Exercise input:

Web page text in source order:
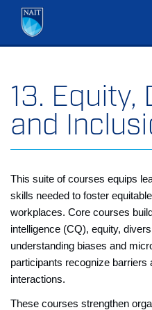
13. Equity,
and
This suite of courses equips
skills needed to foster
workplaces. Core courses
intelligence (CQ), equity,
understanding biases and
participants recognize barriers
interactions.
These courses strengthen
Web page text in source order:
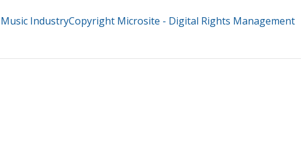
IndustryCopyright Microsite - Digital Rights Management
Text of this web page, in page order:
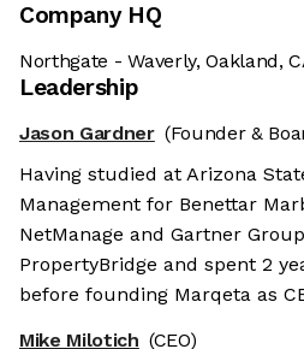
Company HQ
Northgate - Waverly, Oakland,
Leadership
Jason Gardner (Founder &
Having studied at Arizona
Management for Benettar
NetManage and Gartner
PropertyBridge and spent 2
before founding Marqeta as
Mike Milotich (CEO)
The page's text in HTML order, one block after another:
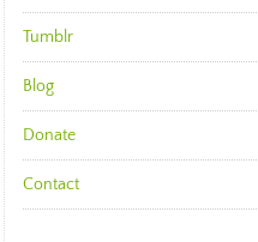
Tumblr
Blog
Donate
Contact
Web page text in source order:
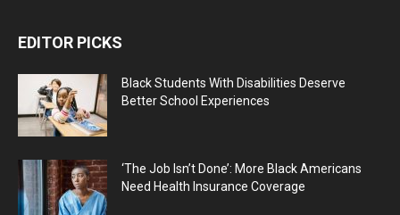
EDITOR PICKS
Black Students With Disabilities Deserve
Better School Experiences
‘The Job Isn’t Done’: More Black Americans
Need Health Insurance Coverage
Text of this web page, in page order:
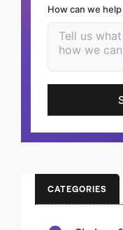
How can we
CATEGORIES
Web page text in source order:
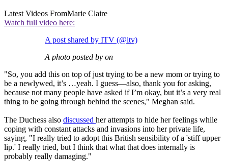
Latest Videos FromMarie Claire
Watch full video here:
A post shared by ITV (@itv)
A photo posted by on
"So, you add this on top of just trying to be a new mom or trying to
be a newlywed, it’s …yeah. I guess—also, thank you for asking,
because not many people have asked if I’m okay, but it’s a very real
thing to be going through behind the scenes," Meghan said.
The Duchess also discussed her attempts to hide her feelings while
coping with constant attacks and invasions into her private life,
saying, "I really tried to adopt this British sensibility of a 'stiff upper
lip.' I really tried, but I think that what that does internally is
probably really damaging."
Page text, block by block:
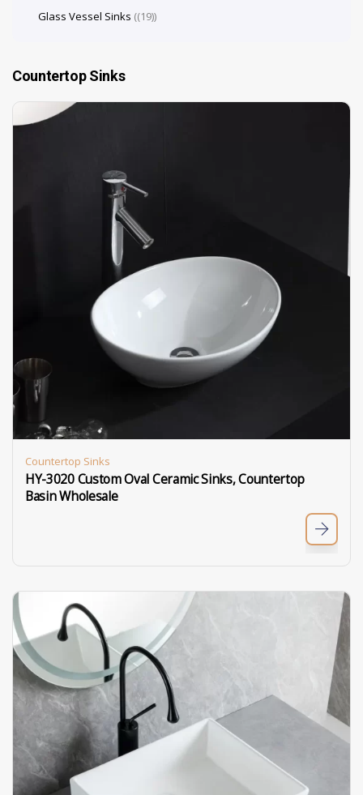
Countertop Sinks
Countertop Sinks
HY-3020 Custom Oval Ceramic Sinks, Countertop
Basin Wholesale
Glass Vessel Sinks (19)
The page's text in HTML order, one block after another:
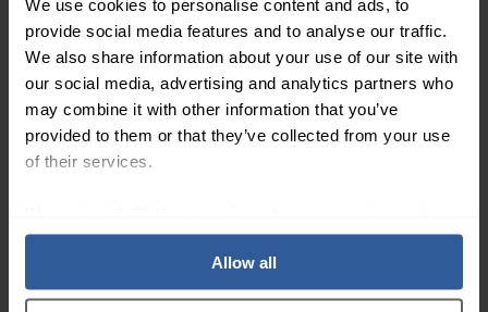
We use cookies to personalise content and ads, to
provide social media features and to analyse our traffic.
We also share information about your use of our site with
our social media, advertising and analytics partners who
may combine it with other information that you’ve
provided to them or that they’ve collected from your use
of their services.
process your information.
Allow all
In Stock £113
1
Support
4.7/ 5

What is expected: Please copy the data shown above precisely, leaving the images out.

Written reply:
Web page text in source order:
13. Equity,
and
This suite of courses equips
skills needed to foster
workplaces. Core courses
intelligence (CQ), equity,
understanding biases and
participants recognize barriers
interactions.
These courses strengthen
Web page text in source order:
IndustryCopyright Microsite - Digital Rights Management
Text of this web page, in page order:
Company HQ
Northgate - Waverly, Oakland,
Leadership
Jason Gardner (Founder &
Having studied at Arizona
Management for Benettar
NetManage and Gartner
PropertyBridge and spent 2
before founding Marqeta as
Mike Milotich (CEO)
The page's text in HTML order, one block after another:
Tumblr
Blog
Donate
Contact
Web page text in source order:
EDITOR PICKS
Black Students With Disabilities Deserve
Better School Experiences
‘The Job Isn’t Done’: More Black Americans
Need Health Insurance Coverage
Text of this web page, in page order:
How can we
CATEGORIES
Web page text in source order:
Latest Videos FromMarie Claire
Watch full video here:
A post shared by ITV (@itv)
A photo posted by on
"So, you add this on top of just trying to be a new mom or trying to
be a newlywed, it’s …yeah. I guess—also, thank you for asking,
because not many people have asked if I’m okay, but it’s a very real
thing to be going through behind the scenes," Meghan said.
The Duchess also discussed her attempts to hide her feelings while
coping with constant attacks and invasions into her private life,
saying, "I really tried to adopt this British sensibility of a 'stiff upper
lip.' I really tried, but I think that what that does internally is
probably really damaging."
Page text, block by block:
Countertop Sinks
Countertop Sinks
HY-3020 Custom Oval Ceramic Sinks, Countertop
Basin Wholesale
Glass Vessel Sinks (19)
The page's text in HTML order, one block after another:
We use cookies to personalise content and ads, to
provide social media features and to analyse our traffic.
We also share information about your use of our site with
our social media, advertising and analytics partners who
may combine it with other information that you’ve
provided to them or that they’ve collected from your use
of their services.
process your information.
Allow all
In Stock £113
1
Support
4.7/ 5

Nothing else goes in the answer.